**Assigned task**
Check every line below for the string "sauvegarde", and copy the lines that contain it.

**Data**
# # # #

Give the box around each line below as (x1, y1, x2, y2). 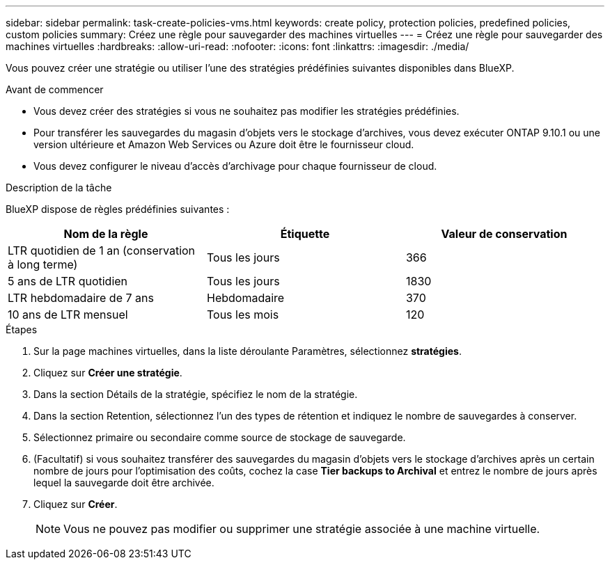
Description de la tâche (6, 182, 112, 193)
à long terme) (8, 257, 78, 271)
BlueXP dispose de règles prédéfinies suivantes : (6, 203, 230, 215)
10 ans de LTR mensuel (8, 308, 128, 321)
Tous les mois (206, 308, 279, 321)
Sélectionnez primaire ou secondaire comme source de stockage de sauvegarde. (33, 431, 406, 443)
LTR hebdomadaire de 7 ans (8, 291, 154, 305)
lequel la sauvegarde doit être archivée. (33, 477, 214, 488)
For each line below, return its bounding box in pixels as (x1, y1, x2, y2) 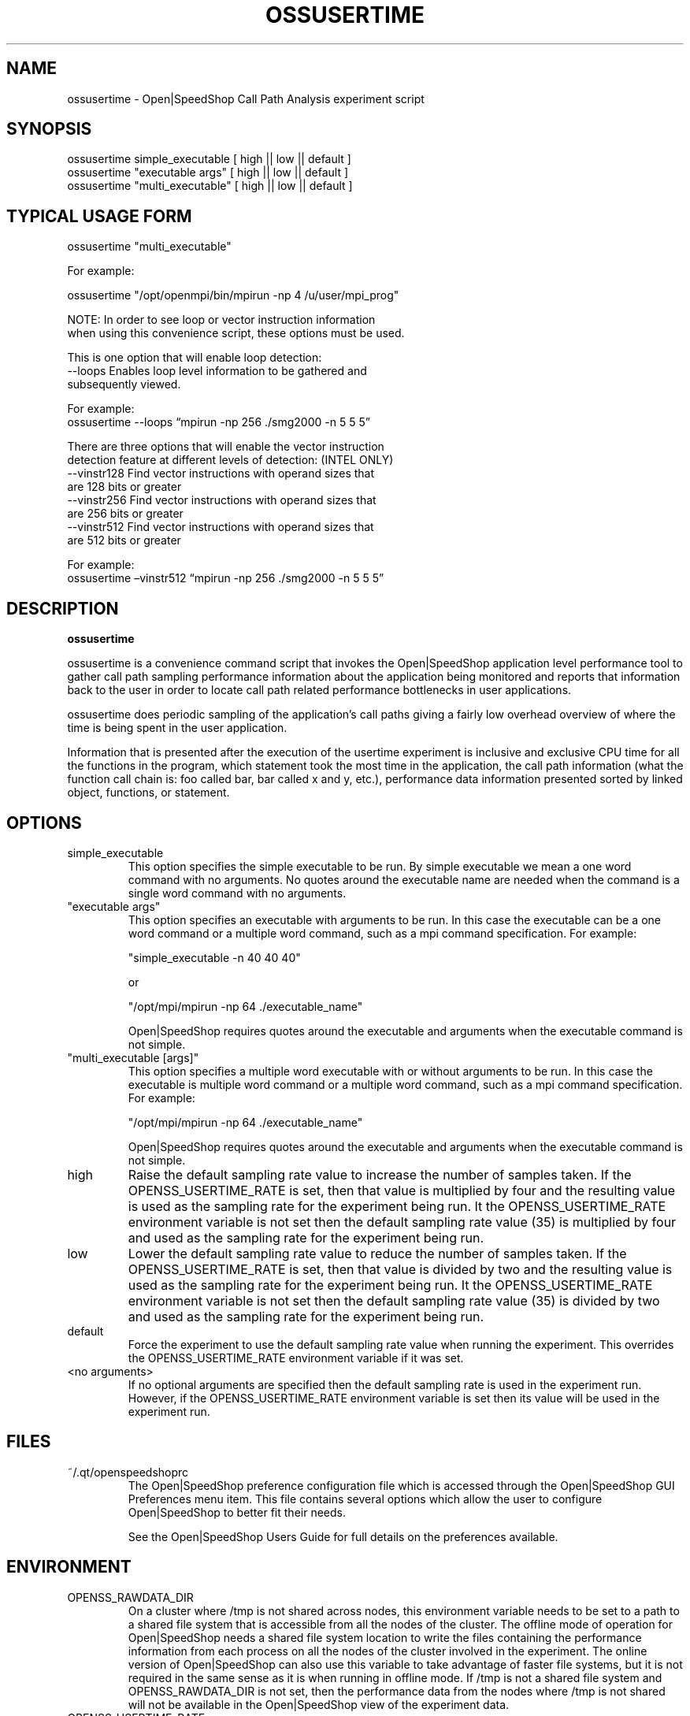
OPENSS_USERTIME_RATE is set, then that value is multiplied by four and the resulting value (128, 1182, 676, 1198)
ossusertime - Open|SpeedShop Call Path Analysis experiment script (67, 91, 425, 106)
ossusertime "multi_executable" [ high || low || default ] (67, 179, 353, 193)
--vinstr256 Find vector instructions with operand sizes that (67, 493, 377, 507)
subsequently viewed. (67, 377, 181, 392)
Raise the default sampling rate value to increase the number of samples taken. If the (128, 1166, 632, 1183)
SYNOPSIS (6, 119, 92, 139)
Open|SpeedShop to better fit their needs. (128, 1505, 346, 1519)
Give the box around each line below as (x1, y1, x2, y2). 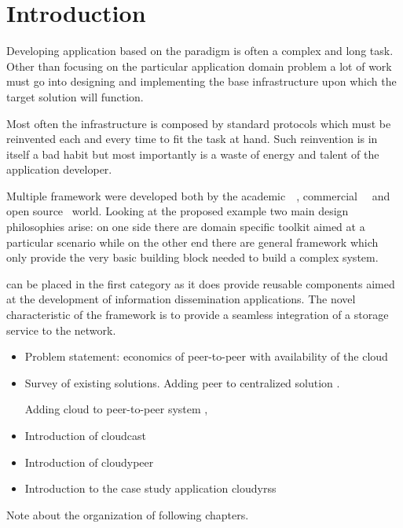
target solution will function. (6, 88, 144, 104)
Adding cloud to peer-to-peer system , (24, 401, 208, 417)
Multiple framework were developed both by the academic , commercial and (6, 187, 390, 203)
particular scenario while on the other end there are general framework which (6, 233, 379, 250)
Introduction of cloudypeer (24, 453, 154, 470)
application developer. (6, 161, 112, 178)
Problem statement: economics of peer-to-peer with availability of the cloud (24, 348, 388, 365)
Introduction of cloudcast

# # # #

**Your response**
Sélectionnez primaire ou secondaire comme source de stockage de sauvegarde. (33, 431, 406, 443)
lequel la sauvegarde doit être archivée. (33, 477, 214, 488)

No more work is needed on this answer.